This critical predisposition of literature towards phenomenology is legitimized, on the one hand, by the fact that the phenomenological life, which Husserl tried to make us aware of, feeds on the imagination that literature knows, better than any other human activity, to set loose. On the other hand, the freedom of thought, the conditions for which phenomenology has ceaselessly tried to prepare and ponder upon, is present more poignantly in literature’s way of being rather than in the ordinariness of the natural attitude.

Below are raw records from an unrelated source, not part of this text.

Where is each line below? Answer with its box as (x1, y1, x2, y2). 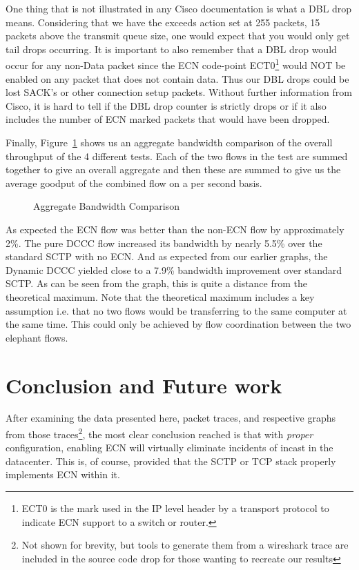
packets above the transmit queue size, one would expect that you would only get (6, 28, 350, 43)
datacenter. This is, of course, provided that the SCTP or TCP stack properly (6, 453, 336, 468)
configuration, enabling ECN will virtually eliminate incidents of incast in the (6, 440, 333, 455)
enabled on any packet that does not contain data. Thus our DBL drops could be (6, 71, 349, 86)
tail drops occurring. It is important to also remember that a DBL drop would (6, 41, 337, 56)
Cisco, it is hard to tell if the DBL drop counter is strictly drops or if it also (6, 98, 327, 112)
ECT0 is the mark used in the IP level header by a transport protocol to (21, 501, 329, 515)
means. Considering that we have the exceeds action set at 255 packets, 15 (6, 14, 320, 29)
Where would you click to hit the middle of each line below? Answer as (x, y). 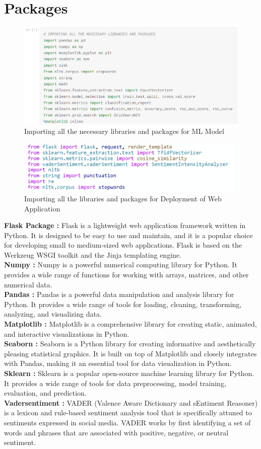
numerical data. (28, 284)
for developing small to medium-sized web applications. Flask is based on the (123, 245)
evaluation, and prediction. (45, 393)
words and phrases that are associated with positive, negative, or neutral (116, 432)
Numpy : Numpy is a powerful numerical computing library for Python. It (121, 265)
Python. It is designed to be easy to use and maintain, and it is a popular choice (128, 235)
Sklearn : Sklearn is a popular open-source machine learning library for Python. (129, 373)
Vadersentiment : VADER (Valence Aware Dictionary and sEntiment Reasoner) (131, 402)
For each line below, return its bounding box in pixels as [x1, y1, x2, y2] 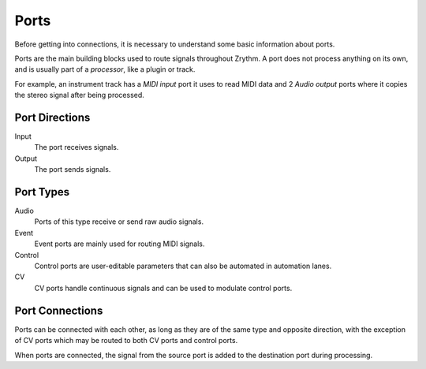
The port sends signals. [34, 165, 111, 174]
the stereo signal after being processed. [14, 91, 145, 100]
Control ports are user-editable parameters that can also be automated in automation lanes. [34, 261, 332, 271]
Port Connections [14, 304, 103, 317]
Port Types [14, 185, 70, 199]
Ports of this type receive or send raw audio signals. [34, 217, 204, 226]
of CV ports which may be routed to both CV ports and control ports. [14, 336, 238, 345]
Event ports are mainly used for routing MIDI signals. [34, 239, 205, 248]

The dismantling of the latter’s naivete could, thus, be replaced by an attentive observation of the spontaneous phenomenological practice which a different type of naivete, the literary one, affords, thus allowing for a carefree exercise into phenomenology. The meaning of experience, which phenomenology tried to make apparent along the path leading from intuition to significance, will emerge as that which is always put to the test and made anew in the novels which accompany our acknowledged and unacknowledged becoming, in the plays that display our deepest doubts and questions, in the poems which illuminate our hourly meditations. Can transcendental life possibly be separated from the life revealed to us, unsuspectingly, in the mysterious endeavours of reading, creation and interpretation? For our part, we tend to doubt that …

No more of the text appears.